Exercise: From the line containing "0.17元/公斤，行业已连续超过两个月处于10元/公斤以" down to the last line of the data, output each line word for word and include nothing else.

Collected data:
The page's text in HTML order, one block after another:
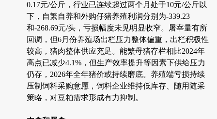
0.17元/公斤，行业已连续超过两个月处于10元/公斤以
下，自繁自养和外购仔猪养殖利润分别为-339.23
和-268.69元/头，亏损幅度未见明显收窄。屠宰量有所
回调，但6月份养殖场出栏压力整体偏重，出栏积极性
较高，猪肉整体供应充足。能繁母猪存栏相比2024年
高点已减少4.1%，但生产效率提升等因素下供给压力
仍存，2026年全年猪价或持续磨底。养殖端亏损持续
压制饲料采购意愿，饲料企业维持低库存、随用随采
策略，对豆粕需求形成有力抑制。

Output for this task:
0.17元/公斤，行业已连续超过两个月处于10元/公斤以
下，自繁自养和外购仔猪养殖利润分别为-339.23
和-268.69元/头，亏损幅度未见明显收窄。屠宰量有所
回调，但6月份养殖场出栏压力整体偏重，出栏积极性
较高，猪肉整体供应充足。能繁母猪存栏相比2024年
高点已减少4.1%，但生产效率提升等因素下供给压力
仍存，2026年全年猪价或持续磨底。养殖端亏损持续
压制饲料采购意愿，饲料企业维持低库存、随用随采
策略，对豆粕需求形成有力抑制。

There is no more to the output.